A perspective direction is the development of the physical bases of solid-phase synthesis of titanium alloys with high set of physical-and-mechanical characteristics from heterogeneous powder systems, which consist of particles of titanium base and particles of alloying elements. (O.M. Ivasishin, D.G. Savvakin). The department has developed the physical principles of hydrogen usage as a temporal alloying element to titanium for positive impact on processes of consolidation and chemical homogenization of heterogeneous systems on the basis of the particles of hydrogenated titanium (titanium hydride) by their transformation into the titanium alloys of different chemical composition. The activation of solid-phase diffusion and titanium purification from the impurities (oxygen, chlorine, carbon) occurs under the hydrogen extraction during synthesis. As a result the specific structural states of the titanium alloys are formed with homogeneous phase composition and microstructure having high relative density (up to 99% from theoretical), low content of admixtures and high mechanical properties, that is inaccessible without usage of hydrogen. The basic principles of hydrogen application as a temporal alloying element were also employed by synthesis of zirconium alloys of the heterogeneous systems on the base of particles of zirconium hydride.  

 A group of researchers that deals with study of the physical processes occurring on high- temperature creep of the metals and alloys works in the department. The studies in this field started in the 50^th by G.Ya. Kosyrskii, and in the 70^th-80^th were developed by research team led by Dr. Kononenko V.A. The following main results have been obtained:

1)     The dislocation mechanisms controlling the creep velocity by different temperature-applied stress conditions have been determined as well as their relation to the development of the dislocation structure (P.N. Okrainets, V.K. Pishchak);

2)     The physical bases of substructure strengthening under the conditions of high-temperature creep have been developed (V.A. Kononenko, V.K. Pishchak);

3)     The modern X-ray diffraction methods for study of the substructure parameters and their evolution during plastic deformation, in particular on high-temperature creep, have been developed.

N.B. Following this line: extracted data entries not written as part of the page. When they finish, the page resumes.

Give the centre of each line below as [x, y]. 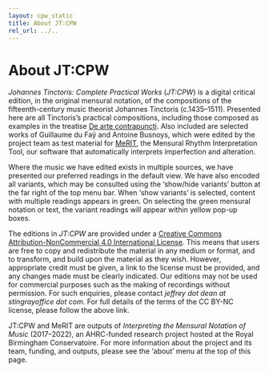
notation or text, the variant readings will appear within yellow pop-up [123, 210]
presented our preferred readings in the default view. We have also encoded [134, 176]
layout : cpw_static [41, 16]
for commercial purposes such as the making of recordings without [119, 285]
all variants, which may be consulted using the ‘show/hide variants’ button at [134, 184]
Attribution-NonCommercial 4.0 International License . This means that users [134, 242]
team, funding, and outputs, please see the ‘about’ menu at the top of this [129, 351]
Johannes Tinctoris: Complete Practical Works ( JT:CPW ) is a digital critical [132, 92]
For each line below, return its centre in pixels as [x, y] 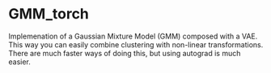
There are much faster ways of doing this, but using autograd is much [125, 53]
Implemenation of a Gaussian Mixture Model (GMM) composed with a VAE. [133, 36]
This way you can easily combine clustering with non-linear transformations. [136, 44]
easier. [19, 62]
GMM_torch [49, 14]
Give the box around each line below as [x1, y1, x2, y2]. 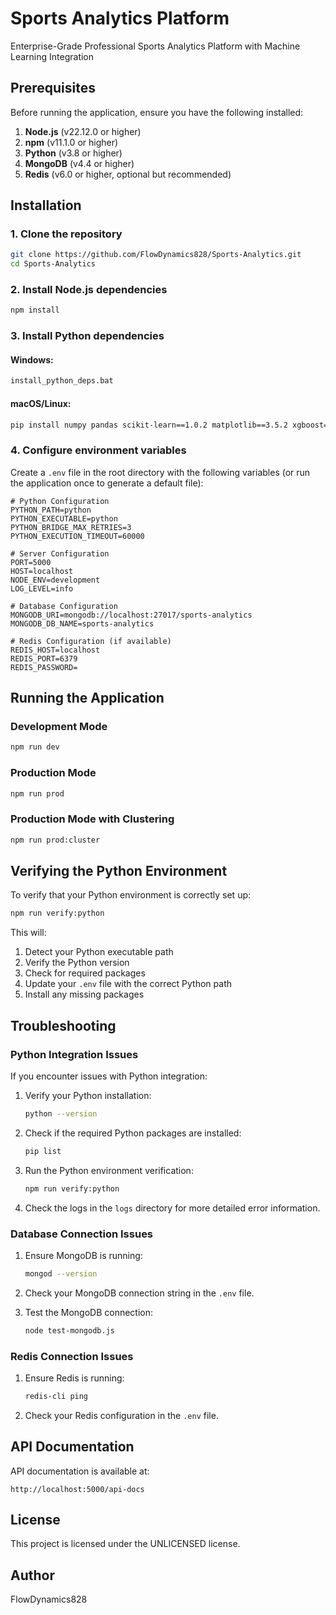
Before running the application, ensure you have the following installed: [10, 106, 304, 118]
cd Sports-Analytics [10, 259, 97, 269]
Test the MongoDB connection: [24, 1306, 154, 1318]
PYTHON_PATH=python [10, 505, 92, 515]
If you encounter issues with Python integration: [10, 1070, 208, 1082]
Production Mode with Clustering [10, 812, 175, 826]
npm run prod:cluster [10, 835, 101, 845]
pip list [24, 1146, 62, 1156]
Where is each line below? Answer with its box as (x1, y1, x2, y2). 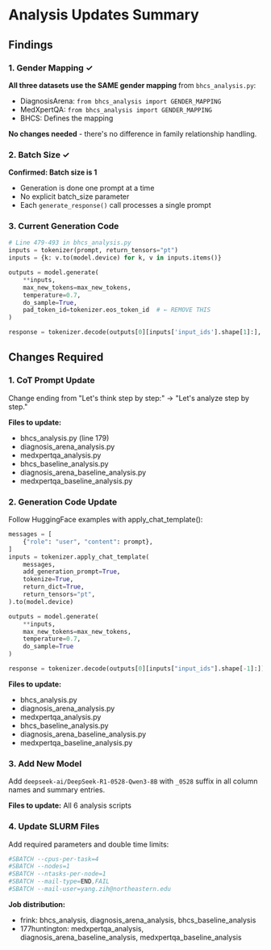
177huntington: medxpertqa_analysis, (19, 923, 144, 933)
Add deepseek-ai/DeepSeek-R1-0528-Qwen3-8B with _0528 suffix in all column (8, 776, 258, 786)
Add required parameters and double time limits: (8, 839, 169, 849)
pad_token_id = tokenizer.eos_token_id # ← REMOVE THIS (23, 306, 211, 315)
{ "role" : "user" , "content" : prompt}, (23, 538, 153, 546)
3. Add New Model (8, 758, 82, 769)
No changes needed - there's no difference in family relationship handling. (8, 129, 257, 138)
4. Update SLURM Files (8, 821, 100, 832)
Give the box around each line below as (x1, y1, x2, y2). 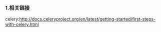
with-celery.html (5, 21, 39, 27)
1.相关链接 (5, 4, 30, 11)
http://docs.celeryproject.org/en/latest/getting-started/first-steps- (19, 16, 156, 22)
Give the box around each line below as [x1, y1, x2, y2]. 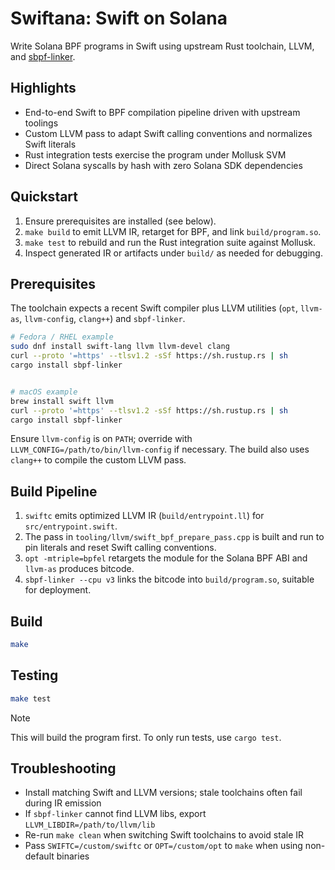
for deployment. [24, 584, 92, 596]
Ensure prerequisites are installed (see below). [24, 215, 217, 227]
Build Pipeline [10, 483, 98, 500]
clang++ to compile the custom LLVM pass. [10, 454, 187, 466]
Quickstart [10, 188, 79, 206]
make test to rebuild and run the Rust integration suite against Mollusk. [24, 236, 317, 248]
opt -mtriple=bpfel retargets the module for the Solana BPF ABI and [24, 552, 308, 564]
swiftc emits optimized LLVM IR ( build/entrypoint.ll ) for [24, 510, 265, 522]
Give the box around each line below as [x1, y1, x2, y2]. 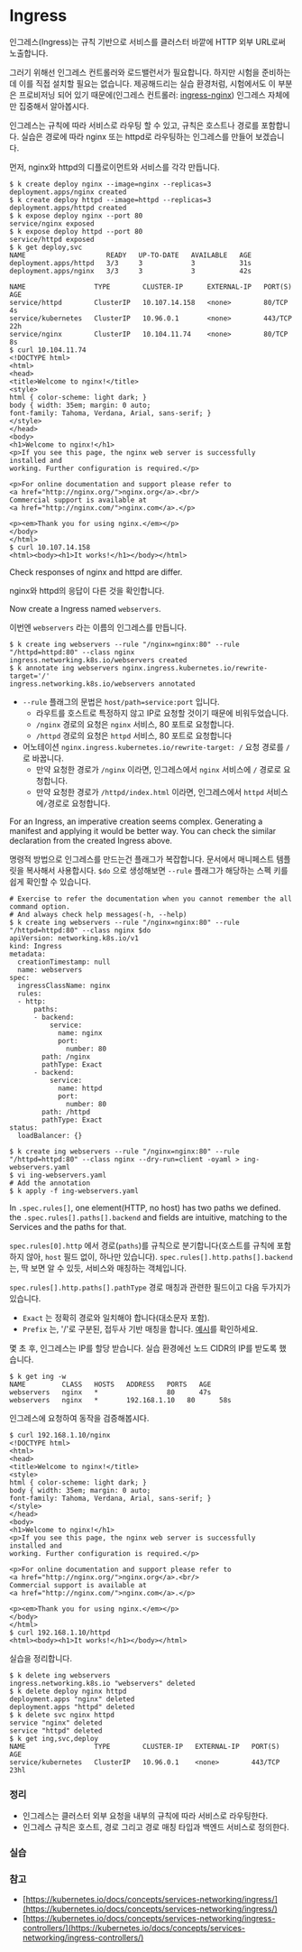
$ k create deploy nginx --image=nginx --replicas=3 [9, 180, 212, 189]
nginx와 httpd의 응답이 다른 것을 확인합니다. [9, 585, 165, 596]
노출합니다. [9, 47, 49, 59]
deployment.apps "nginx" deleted [9, 1694, 135, 1704]
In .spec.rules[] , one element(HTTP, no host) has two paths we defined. [9, 1202, 281, 1213]
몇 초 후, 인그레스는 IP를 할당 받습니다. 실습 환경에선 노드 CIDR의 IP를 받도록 [9, 1342, 278, 1354]
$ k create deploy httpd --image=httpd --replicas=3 [9, 195, 212, 204]
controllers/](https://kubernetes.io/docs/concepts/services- [22, 1923, 246, 1934]
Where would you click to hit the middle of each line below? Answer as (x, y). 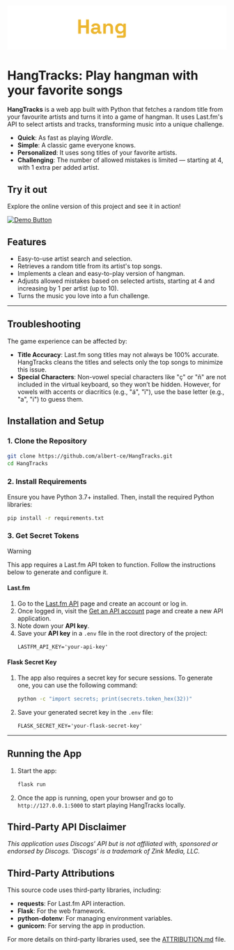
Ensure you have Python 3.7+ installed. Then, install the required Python (111, 497)
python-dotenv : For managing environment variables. (95, 919)
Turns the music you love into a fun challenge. (83, 295)
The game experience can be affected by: (67, 341)
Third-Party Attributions (61, 873)
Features (27, 242)
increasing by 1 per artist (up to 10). (68, 288)
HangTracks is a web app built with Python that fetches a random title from (115, 110)
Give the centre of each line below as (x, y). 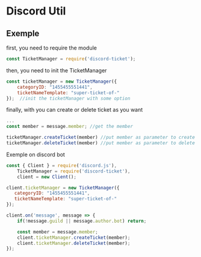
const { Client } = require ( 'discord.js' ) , (62, 165)
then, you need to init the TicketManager (57, 70)
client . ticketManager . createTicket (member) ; (74, 237)
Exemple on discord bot (36, 154)
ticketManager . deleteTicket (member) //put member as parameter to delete (101, 143)
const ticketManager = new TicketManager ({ (62, 81)
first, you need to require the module (52, 48)
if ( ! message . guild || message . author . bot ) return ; (82, 221)
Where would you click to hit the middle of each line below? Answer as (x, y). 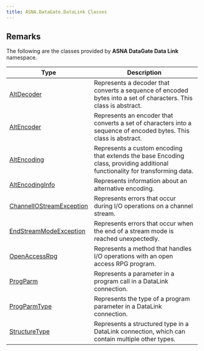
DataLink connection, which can (140, 332)
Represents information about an (141, 181)
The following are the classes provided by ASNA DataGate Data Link (93, 51)
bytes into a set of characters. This (143, 98)
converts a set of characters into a (143, 123)
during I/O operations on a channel (143, 206)
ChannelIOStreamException (49, 206)
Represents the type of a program (142, 299)
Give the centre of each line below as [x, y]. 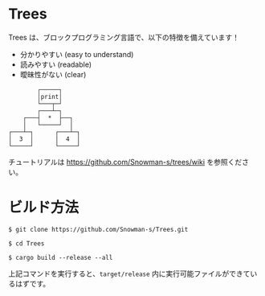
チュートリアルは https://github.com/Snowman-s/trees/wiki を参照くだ [125, 162]
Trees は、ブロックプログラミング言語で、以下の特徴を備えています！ [124, 37]
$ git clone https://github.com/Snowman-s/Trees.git [98, 229]
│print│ [50, 97]
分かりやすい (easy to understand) [77, 54]
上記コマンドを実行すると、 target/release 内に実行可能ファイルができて [129, 273]
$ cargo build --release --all [61, 257]
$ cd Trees [26, 243]
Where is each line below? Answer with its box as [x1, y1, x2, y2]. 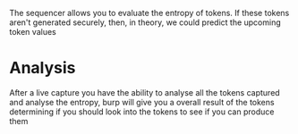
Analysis [9, 58, 76, 79]
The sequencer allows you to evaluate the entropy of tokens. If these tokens [9, 8, 290, 18]
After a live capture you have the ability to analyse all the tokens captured [9, 87, 280, 97]
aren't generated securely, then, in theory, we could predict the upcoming [9, 17, 282, 28]
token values [9, 27, 56, 37]
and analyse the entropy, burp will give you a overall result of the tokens [9, 96, 275, 107]
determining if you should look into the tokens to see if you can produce [9, 106, 275, 117]
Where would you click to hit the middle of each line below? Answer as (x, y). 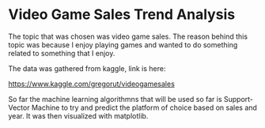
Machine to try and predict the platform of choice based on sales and (144, 107)
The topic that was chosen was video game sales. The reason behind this (128, 36)
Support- (239, 99)
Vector (19, 107)
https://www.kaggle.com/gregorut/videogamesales (92, 84)
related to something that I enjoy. (62, 53)
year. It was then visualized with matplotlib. (78, 115)
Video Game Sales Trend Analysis (122, 15)

At the present time the emphasis in the research of high-temperature creep is focused on commercial titanium alloys and alloys on the intermetallic basis.  

A special attention is paid to the development of modeling of the formation processes by deformation and further evolution on heating of structure, crystallographic texture, phase composition and concentration states of metals. The  2D- and 3D- models describing the behavior of recrystallization and further grain`s growth taking into consideration the energy dependencies of grains` boundaries on their misorientation have been created using the Monte-Carlo method (O.M. Ivasishin, S.V. Shevchenko).

A new research direction of the department is a computer modeling of an atomic structure and properties of the alloys alloyed by interstitial and substitutional atoms aiming on creation of the physical bases for search of new materials and prediction of their physical properties (O.M. Ivasishin, A.N. Timoshevskii, B.Z. Yanchitskii).